Problem description: Repeat the listing word for word, but skip any pictures.

Material provided: Begin

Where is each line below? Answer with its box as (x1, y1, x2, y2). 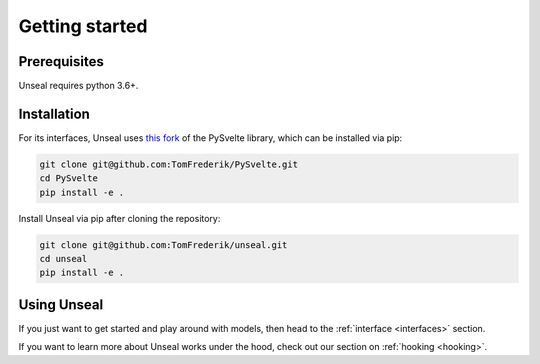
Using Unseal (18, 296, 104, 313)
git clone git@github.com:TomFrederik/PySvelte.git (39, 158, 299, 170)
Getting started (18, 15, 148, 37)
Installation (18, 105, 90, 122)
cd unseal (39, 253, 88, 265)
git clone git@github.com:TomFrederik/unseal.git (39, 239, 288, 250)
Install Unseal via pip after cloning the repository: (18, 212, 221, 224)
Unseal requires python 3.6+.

Material provided: End

Solved exercise:
Where is each line below? Answer with its box as (x1, y1, x2, y2). 
Using Unseal (18, 296, 104, 313)
git clone git@github.com:TomFrederik/PySvelte.git (39, 158, 299, 170)
Getting started (18, 15, 148, 37)
Installation (18, 105, 90, 122)
cd unseal (39, 253, 88, 265)
git clone git@github.com:TomFrederik/unseal.git (39, 239, 288, 250)
Install Unseal via pip after cloning the repository: (18, 212, 221, 224)
Unseal requires python 3.6+.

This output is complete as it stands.